**Action item**
Here the job is to transcribe the data exactly while omitting the images.

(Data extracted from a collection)

[Start of Attachment]

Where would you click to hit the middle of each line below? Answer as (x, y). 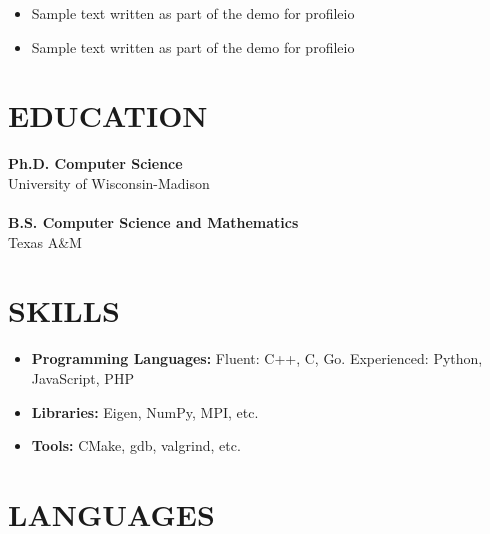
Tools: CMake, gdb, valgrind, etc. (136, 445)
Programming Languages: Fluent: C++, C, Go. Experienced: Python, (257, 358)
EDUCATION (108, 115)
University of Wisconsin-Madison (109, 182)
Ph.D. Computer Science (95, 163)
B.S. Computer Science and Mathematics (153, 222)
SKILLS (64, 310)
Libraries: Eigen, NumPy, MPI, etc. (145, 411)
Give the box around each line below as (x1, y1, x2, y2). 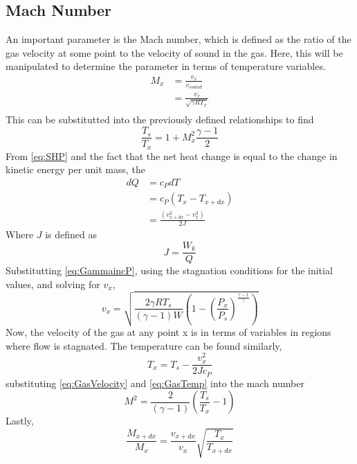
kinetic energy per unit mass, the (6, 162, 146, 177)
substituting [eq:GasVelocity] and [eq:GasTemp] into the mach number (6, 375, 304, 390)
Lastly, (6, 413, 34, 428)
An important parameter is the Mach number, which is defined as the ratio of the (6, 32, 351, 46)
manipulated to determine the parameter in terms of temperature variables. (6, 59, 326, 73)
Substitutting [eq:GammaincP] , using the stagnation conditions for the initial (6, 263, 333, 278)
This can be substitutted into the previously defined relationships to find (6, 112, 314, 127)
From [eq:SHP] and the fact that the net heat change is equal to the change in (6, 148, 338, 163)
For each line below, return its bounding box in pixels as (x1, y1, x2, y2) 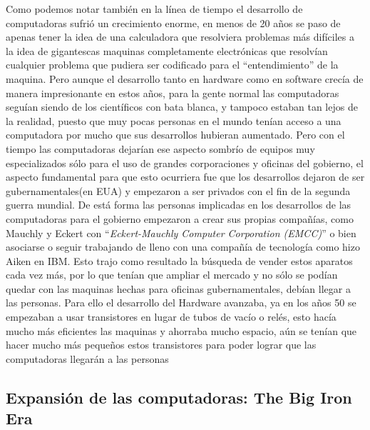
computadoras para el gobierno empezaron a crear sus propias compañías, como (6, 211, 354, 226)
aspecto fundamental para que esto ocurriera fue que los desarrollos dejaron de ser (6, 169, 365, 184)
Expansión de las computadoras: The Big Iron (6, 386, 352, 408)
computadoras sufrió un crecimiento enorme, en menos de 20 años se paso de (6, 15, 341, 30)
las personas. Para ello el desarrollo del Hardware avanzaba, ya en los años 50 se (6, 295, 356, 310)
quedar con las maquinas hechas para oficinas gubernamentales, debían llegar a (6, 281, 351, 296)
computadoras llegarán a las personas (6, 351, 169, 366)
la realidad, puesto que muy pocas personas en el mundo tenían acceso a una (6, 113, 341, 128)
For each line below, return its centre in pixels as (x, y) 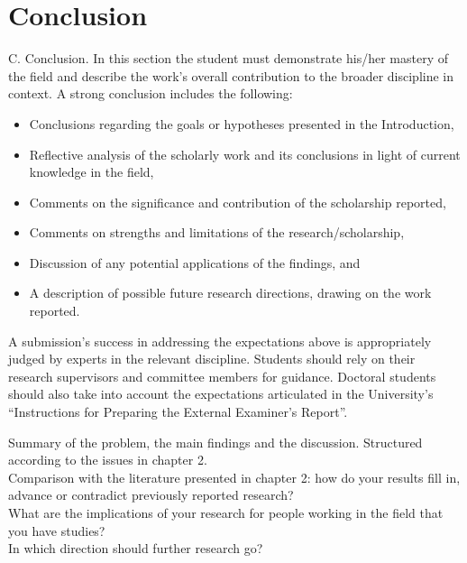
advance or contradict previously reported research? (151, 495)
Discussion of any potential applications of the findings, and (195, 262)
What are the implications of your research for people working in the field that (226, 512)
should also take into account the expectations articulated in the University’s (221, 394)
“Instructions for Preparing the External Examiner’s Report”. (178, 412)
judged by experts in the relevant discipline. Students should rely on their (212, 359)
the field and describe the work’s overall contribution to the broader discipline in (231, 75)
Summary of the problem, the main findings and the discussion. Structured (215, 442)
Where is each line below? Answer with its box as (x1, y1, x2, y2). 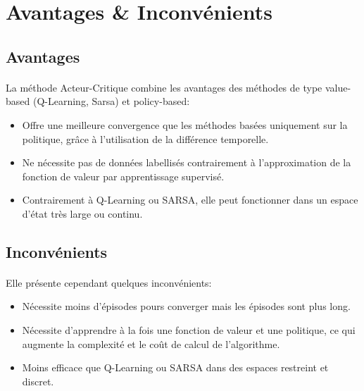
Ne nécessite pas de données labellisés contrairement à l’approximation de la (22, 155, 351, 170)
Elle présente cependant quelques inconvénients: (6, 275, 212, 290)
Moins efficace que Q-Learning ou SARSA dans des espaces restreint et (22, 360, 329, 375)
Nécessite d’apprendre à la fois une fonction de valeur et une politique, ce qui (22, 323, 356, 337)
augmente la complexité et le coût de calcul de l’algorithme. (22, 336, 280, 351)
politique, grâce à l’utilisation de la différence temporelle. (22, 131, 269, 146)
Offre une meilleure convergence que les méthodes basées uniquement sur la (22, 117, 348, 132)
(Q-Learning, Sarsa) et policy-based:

[End of Attachment]

**Response for this exercise**
Where would you click to hit the middle of each line below? Answer as (x, y). 
Tools: CMake, gdb, valgrind, etc. (136, 445)
Programming Languages: Fluent: C++, C, Go. Experienced: Python, (257, 358)
EDUCATION (108, 115)
University of Wisconsin-Madison (109, 182)
Ph.D. Computer Science (95, 163)
B.S. Computer Science and Mathematics (153, 222)
SKILLS (64, 310)
Libraries: Eigen, NumPy, MPI, etc. (145, 411)
Give the box around each line below as (x1, y1, x2, y2). 
kinetic energy per unit mass, the (6, 162, 146, 177)
substituting [eq:GasVelocity] and [eq:GasTemp] into the mach number (6, 375, 304, 390)
Lastly, (6, 413, 34, 428)
An important parameter is the Mach number, which is defined as the ratio of the (6, 32, 351, 46)
manipulated to determine the parameter in terms of temperature variables. (6, 59, 326, 73)
Substitutting [eq:GammaincP] , using the stagnation conditions for the initial (6, 263, 333, 278)
This can be substitutted into the previously defined relationships to find (6, 112, 314, 127)
From [eq:SHP] and the fact that the net heat change is equal to the change in (6, 148, 338, 163)
For each line below, return its bounding box in pixels as (x1, y1, x2, y2) 
computadoras para el gobierno empezaron a crear sus propias compañías, como (6, 211, 354, 226)
aspecto fundamental para que esto ocurriera fue que los desarrollos dejaron de ser (6, 169, 365, 184)
Expansión de las computadoras: The Big Iron (6, 386, 352, 408)
computadoras sufrió un crecimiento enorme, en menos de 20 años se paso de (6, 15, 341, 30)
las personas. Para ello el desarrollo del Hardware avanzaba, ya en los años 50 se (6, 295, 356, 310)
quedar con las maquinas hechas para oficinas gubernamentales, debían llegar a (6, 281, 351, 296)
computadoras llegarán a las personas (6, 351, 169, 366)
la realidad, puesto que muy pocas personas en el mundo tenían acceso a una (6, 113, 341, 128)
For each line below, return its centre in pixels as (x, y) 
advance or contradict previously reported research? (151, 495)
Discussion of any potential applications of the findings, and (195, 262)
What are the implications of your research for people working in the field that (226, 512)
should also take into account the expectations articulated in the University’s (221, 394)
“Instructions for Preparing the External Examiner’s Report”. (178, 412)
judged by experts in the relevant discipline. Students should rely on their (212, 359)
the field and describe the work’s overall contribution to the broader discipline in (231, 75)
Summary of the problem, the main findings and the discussion. Structured (215, 442)
Where is each line below? Answer with its box as (x1, y1, x2, y2). 
Ne nécessite pas de données labellisés contrairement à l’approximation de la (22, 155, 351, 170)
Elle présente cependant quelques inconvénients: (6, 275, 212, 290)
Moins efficace que Q-Learning ou SARSA dans des espaces restreint et (22, 360, 329, 375)
Nécessite d’apprendre à la fois une fonction de valeur et une politique, ce qui (22, 323, 356, 337)
augmente la complexité et le coût de calcul de l’algorithme. (22, 336, 280, 351)
politique, grâce à l’utilisation de la différence temporelle. (22, 131, 269, 146)
Offre une meilleure convergence que les méthodes basées uniquement sur la (22, 117, 348, 132)
(Q-Learning, Sarsa) et policy-based:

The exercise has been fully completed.